简语凡在他的面前站定,被精心修饰过的细眉微挑,笑意盈盈地开口:“傅总是在找姜小姐吗?”
傅北臣的脚步停住,终于正眼看向她。
简语凡笑了笑,语调柔柔的:“我刚刚看见姜小姐了。她在阳台那边,正在跟商先生聊天。好像商先生以前就认识姜小姐,两人交谈甚欢,我才没敢过去打扰。”
闻言,傅北臣掀了掀眼皮,目光骤然冷下来,顺着她的视线看过去。
不远处的阳台,两道身影清晰地落入视野。
虽然听不见他们在聊什么,可隔着玻璃门,傅北臣仍然能清清楚楚地看见姜知漓脸上的表情。
她在笑。
对着一个陌生男人,笑得像朵花一样招摇。
一旁,简语凡侧眸观察着他平静深沉的神色,一时试探不出他究竟是个什么态度。
她敢肯定,傅北臣和姜知漓之间关系一定是不简单的。
可如果说两人是男女朋友,却又不太像。
她跟傅北臣在美国就认识了,她回国也是因为傅老爷子特意将她安排进了旗岳设计部,为的就是离傅北臣近一些。虽然傅老爷子有意撮合,可他的意见显然完全影响不到傅北臣一丝一毫。
那天她刚出机场,就在门口碰见了傅北臣,才搭上他的车去了酒店。原本她还想约他一起吃晚饭,可刚一到酒店,男人就毫不留情地离开了。
简语凡知道,他让她上车是因为男人的礼貌使然。包括她认识傅北臣三年,也从来没见过他出席公共场合带过任何一个女伴。

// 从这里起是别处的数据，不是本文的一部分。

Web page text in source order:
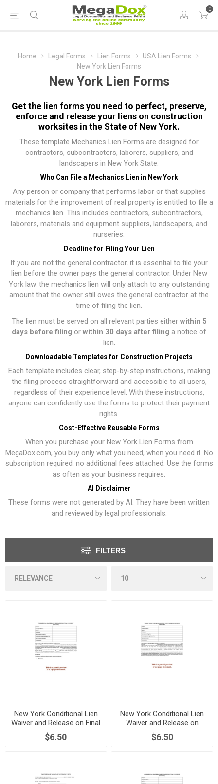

她得不到的,别人也同样得不到。既然如此,她也就无所谓了。
可今天,他却破例了。
那个高不可攀,冷心冷情的傅北臣,好像跟她以前认识的不一样了。
一种危机感油然而生。
所以,简语凡迫切地想要印证,傅北臣和姜知漓之间究竟是不是她想的那样。
片刻的沉默后,简语凡犹豫着刚想开口,男人却忽然抬脚离开了。
不是朝着阳台的方向,而是出口的方向。